The finite-difference intervals
may be too small or too big and the finite-difference
derivatives may be erroneous. You can specify the FDINT=
option to compute better finite-difference intervals.
- Change the optimization technique:
For example, if you use the default TECH=LEVMAR, you can
- change to TECH=QUANEW or to TECH=NRRIDG
- run some iterations with TECH=CONGRA, write the results
in an OUTEST= data set, and use them as initial
values specified by an INEST= data
set in a second run with a different TECH= technique
- Change or modify the update technique
and the line-search algorithm:
This method applies only to TECH=QUANEW,
TECH=HYQUAN, or TECH=CONGRA.
For example, if you use the default update formula and the
default line-search algorithm, you can
- Change the initial values by using a grid search specification
to obtain a set of good feasible starting values.
The (projected) gradient at a stationary point is zero and that results in
a zero step length. The stopping criteria are satisfied.
There are two ways to avoid this situation:
- Use the DECVAR statement to specify a grid of
feasible starting points.
- Use the OPTCHECK= option to
avoid terminating at the stationary point.
The signs of the eigenvalues of the (reduced) Hessian matrix
contain information regarding a stationary point:
- If all eigenvalues are positive,
the Hessian matrix is positive definite and
the point is a minimum point.
- If some of the eigenvalues are positive and all
remaining eigenvalues are zero,
the Hessian matrix is positive semidefinite and
the point is a minimum or saddle point.
- If all eigenvalues are negative,
the Hessian matrix is negative definite and
the point is a maximum point.
- If some of the eigenvalues are negative and all
remaining eigenvalues are zero,
the Hessian matrix is negative semidefinite and
the point is a maximum or saddle point.
- If all eigenvalues are zero,
the point can be a minimum, maximum, or saddle point.
In some applications, PROC NLP may result in parameter
estimates that are not precise enough.

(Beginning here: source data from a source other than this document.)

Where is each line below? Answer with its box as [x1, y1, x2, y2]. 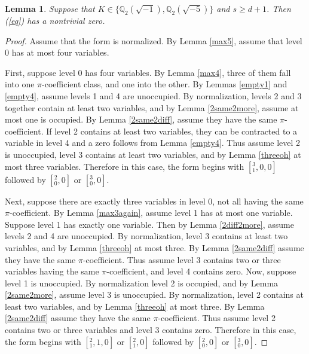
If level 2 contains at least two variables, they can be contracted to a [46, 124, 298, 137]
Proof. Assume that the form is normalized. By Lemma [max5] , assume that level [5, 34, 302, 47]
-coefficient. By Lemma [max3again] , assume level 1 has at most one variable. [9, 206, 293, 219]
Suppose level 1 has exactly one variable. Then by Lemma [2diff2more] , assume [5, 218, 294, 230]
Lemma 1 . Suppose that [5, 2, 95, 14]
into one [5, 78, 35, 90]
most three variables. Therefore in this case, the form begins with [5, 160, 244, 172]
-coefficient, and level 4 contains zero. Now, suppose [106, 265, 296, 277]
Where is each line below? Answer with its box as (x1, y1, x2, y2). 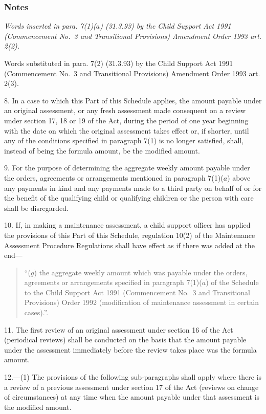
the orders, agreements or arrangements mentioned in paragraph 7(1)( (4, 172, 224, 183)
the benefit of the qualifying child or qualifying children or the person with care (4, 192, 254, 203)
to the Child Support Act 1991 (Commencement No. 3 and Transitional (24, 287, 250, 297)
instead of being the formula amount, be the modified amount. (4, 145, 200, 156)
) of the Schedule (206, 277, 259, 288)
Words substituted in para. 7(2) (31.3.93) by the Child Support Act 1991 (4, 58, 233, 68)
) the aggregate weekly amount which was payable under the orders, (34, 267, 248, 277)
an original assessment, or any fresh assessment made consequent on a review (4, 105, 246, 116)
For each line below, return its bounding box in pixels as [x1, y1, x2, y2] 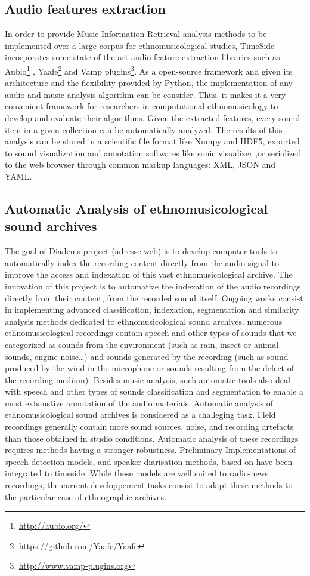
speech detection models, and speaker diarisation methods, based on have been [5, 455, 293, 467]
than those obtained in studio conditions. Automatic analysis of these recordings [5, 432, 299, 444]
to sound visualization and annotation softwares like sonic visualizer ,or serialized [5, 146, 302, 159]
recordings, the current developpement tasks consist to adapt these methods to [5, 479, 293, 491]
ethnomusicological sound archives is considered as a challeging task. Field [5, 408, 276, 421]
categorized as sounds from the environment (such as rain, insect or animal [5, 338, 279, 350]
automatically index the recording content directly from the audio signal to [5, 256, 279, 269]
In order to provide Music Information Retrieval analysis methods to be [5, 27, 267, 40]
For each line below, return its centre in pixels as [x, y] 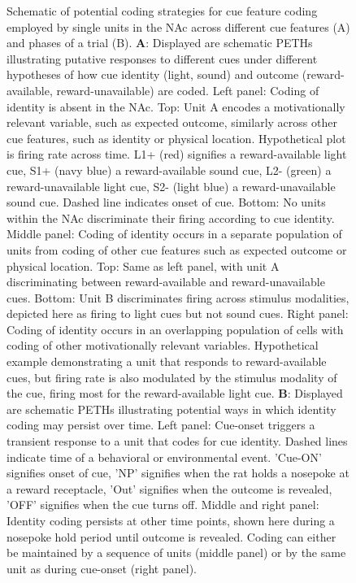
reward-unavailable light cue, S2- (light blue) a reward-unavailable [171, 186]
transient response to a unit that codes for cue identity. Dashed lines [177, 441]
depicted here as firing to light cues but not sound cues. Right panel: [178, 313]
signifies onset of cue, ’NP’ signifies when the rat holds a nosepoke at [178, 473]
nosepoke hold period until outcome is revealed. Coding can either [171, 536]
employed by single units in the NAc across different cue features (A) [178, 26]
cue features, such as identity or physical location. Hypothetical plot [176, 138]
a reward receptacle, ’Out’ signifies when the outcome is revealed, [169, 488]
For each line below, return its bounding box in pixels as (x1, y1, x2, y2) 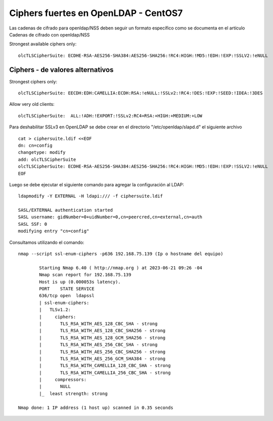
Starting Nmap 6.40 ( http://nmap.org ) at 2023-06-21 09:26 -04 (39, 265, 203, 271)
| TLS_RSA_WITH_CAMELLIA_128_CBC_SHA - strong (39, 363, 171, 369)
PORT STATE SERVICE (39, 286, 95, 292)
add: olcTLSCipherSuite (18, 156, 76, 162)
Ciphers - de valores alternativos (9, 65, 114, 74)
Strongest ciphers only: (9, 78, 57, 84)
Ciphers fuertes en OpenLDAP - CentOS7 (9, 7, 183, 18)
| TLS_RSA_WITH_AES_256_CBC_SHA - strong (39, 342, 158, 348)
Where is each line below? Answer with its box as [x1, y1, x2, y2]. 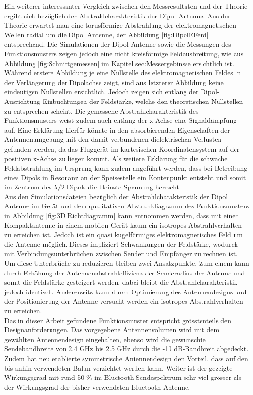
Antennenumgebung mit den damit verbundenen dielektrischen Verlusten [4, 134, 222, 144]
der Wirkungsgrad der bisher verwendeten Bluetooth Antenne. [4, 381, 190, 392]
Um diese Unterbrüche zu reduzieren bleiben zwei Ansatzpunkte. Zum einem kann [4, 258, 249, 268]
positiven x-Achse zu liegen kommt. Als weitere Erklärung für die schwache [4, 153, 228, 163]
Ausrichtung [4, 96, 41, 106]
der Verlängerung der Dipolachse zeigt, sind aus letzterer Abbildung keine [4, 77, 224, 87]
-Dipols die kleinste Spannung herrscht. [64, 182, 181, 192]
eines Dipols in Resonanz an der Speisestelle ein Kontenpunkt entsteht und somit [4, 172, 246, 182]
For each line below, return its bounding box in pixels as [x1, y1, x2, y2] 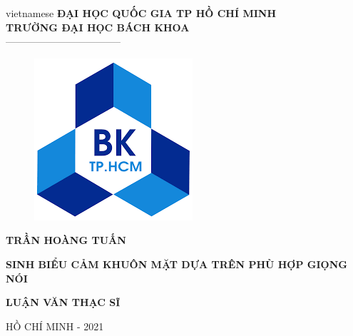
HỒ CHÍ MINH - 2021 [6, 318, 104, 333]
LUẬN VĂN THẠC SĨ [6, 295, 121, 310]
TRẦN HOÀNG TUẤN [6, 233, 126, 248]
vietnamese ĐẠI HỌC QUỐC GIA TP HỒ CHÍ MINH [6, 6, 277, 20]
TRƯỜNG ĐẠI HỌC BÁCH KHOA [6, 19, 190, 34]
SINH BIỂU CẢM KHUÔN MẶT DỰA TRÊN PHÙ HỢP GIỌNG [6, 256, 347, 271]
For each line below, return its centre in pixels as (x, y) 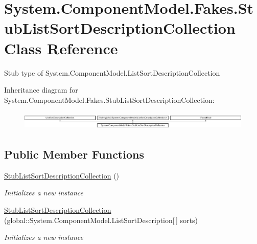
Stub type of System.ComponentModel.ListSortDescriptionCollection (112, 72)
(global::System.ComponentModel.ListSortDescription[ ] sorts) (101, 220)
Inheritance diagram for (41, 90)
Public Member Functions (74, 154)
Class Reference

Usually this means
that the procedure terminated too early at a point
too far from the optimal point. The termination
criteria define the size of the termination region around the
optimal point. Any point inside this region can be accepted for
terminating the optimization process.
The default values of the termination criteria are set to satisfy
a reasonable compromise between the computational effort (computer
time) and the precision of the computed estimates for the most
common applications. However, there are a number of circumstances
where the default values of the termination criteria
specify a region that is either too large or too small.
If the termination region is too large, it can contain
points with low precision.
In such cases, you should inspect
the log or list output to find the message stating which
termination criterion terminated the optimization process.
In many applications, you can obtain a solution with higher
precision by simply using the old parameter estimates as
starting values in a subsequent run where you specify a
smaller value for the termination criterion that was
satisfied at the previous run.
If the termination region is too small,
the optimization process may take longer
to find a point inside such a region or may not even find such
a point due to rounding errors in function values and
derivatives. This can easily happen in applications where
finite-difference approximations of derivatives are used
and the GCONV and ABSGCONV termination criteria are too
small to respect rounding errors in the gradient values.